Se derrumbó en la cama y se soltó en un llanto desgarrado. Él se sentó más cerca y la reconfortó con paliativos de confesor. Sólo entonces supo Sierva María que Cayetano era su exorcista y no su médico.
«¿Y entonces por qué me cura?», le preguntó.
A él le tembló la voz:
«Porque te quiero mucho».
Ella no fue sensible a su audacia.
Ya de salida, Delaura se asomó a la celda de
Martina. Por primera vez de cerca vio que tenía la piel picada de viruela, el cráneo pelado, la nariz demasiado grande y los dientes de rata, pero su poder de seducción era un fluido material que se sentía de inmediato. Delaura prefirió hablar desde el umbral.
«Esa pobre niña tiene ya demasiados motivos para estar asustada», dijo.
«Le ruego que no se los aumente».
Martina se desconcertó. Nunca se le habría ocurrido pronosticar a nadie el día de su muerte, y mucho menos a una niña tan encantadora e indefensa. Sólo la había interrogado sobre su estado, y por tres o cuatro respuestas se dio cuenta de que mentía por vicio. La seriedad con que Martina lo dijo le bastó a Delaura para comprender que Sierva María le había mentido también a él. Le pidió perdón por su ligereza, y le rogó que no le hiciera ningún reclamo a la niña.
«Yo sabré bien lo que hago», concluyó.
Martina lo envolvió en su hechizo. «Sé quién es su reverencia», dijo, «y sé que siempre ha sabido muy bien lo que hace».
Pero Delaura llevaba un ala herida, por la comprobación de que Sierva María no había necesitado la ayuda de nadie para incubar en la soledad de su celda el pánico de la muerte.
En el curso de esa semana, la madre Josefa Miranda le hizo llegar al obispo un memorial de quejas y reclamos, escrito de su puño y letra. Pedía que se relevara a las clarisas de la tutela de Sierva María, considerada por ella como un castigo tardío por culpas ya purgadas de sobra.
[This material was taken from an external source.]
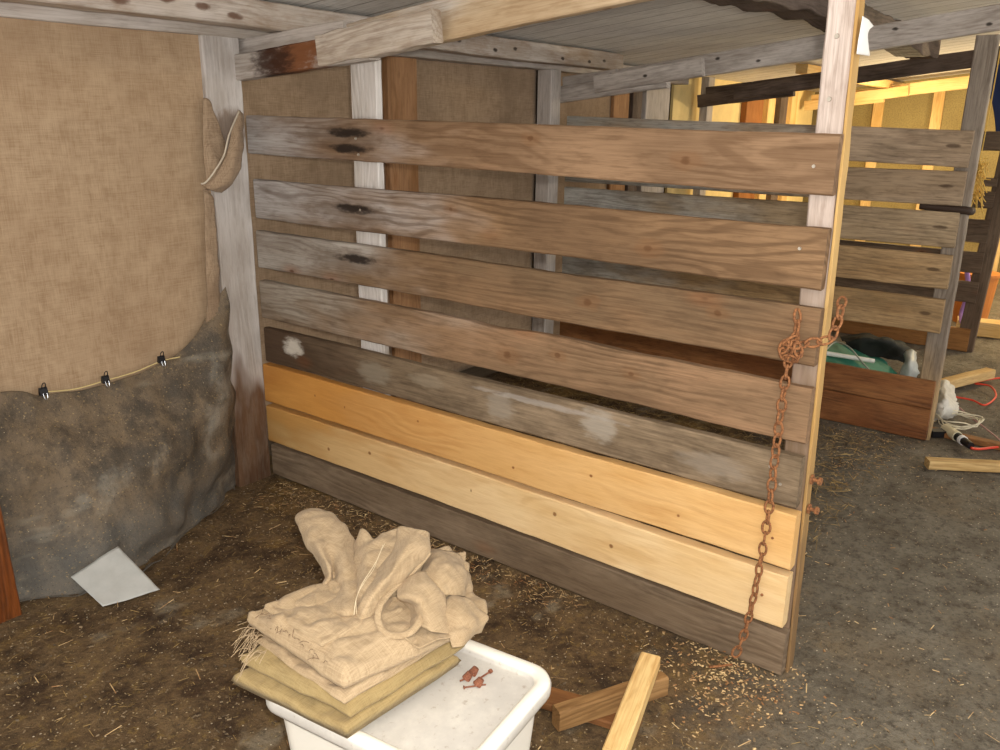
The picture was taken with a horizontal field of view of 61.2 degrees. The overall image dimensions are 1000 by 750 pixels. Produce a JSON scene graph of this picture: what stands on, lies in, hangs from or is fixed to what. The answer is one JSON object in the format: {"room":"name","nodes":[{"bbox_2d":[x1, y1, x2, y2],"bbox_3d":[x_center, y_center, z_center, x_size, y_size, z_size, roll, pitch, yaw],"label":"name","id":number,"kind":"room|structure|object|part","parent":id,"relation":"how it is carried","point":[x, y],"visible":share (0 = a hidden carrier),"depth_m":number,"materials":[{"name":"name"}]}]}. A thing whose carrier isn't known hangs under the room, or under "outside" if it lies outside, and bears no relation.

Enumeraba una nueva lista de sucesos fenomenales incorporados a las actas, y sólo explicables por un contubernio descarado de la niña con el demonio. El final era una za personal contra ella, y del abuso de llevar comida al convento contra las prohibiciones de la regla.
El obispo le mostró el memorial a Delaura tan pronto como regresó a casa, y él lo leyó de pie, sin que se le moviera un músculo de la cara. Termino enfurecido.
«Si alguien está poseído por todos los demonios es Josefa Miranda», dijo. «Demonios de rencor, de intolerancia, de imbecilidad. ¡Es detestable!»
El obispo se admiró de su virulencia. Delaura lo notó, y trató de explicarse en un tono tranquilo.
«Quiero decir», dijo, «que le atribuye tantos poderes a las fuerzas del mal, que más bien parece devota del demonio».
«Mi investidura no me permite estar de acuerdo contigo», dijo el obispo.
«Pero me gustaría estarlo».
Lo reprendió por cualquier exceso que hubiera podido cometer, y le pidió paciencia para sobrellevar el genio aciago de la abadesa. «Los Evangelios están llenos de mujeres como ella, aun con peores defectos», dijo. «y sin embargo Jesús las enalteció». No pudo continuar, porque el primer trueno de la estación retumbó en la casa y se escapó rodando por el mar, y un aguacero bíblico los apartó del resto del mundo. El obispo se tendió en el mecedor y naufragó en la nostalgia.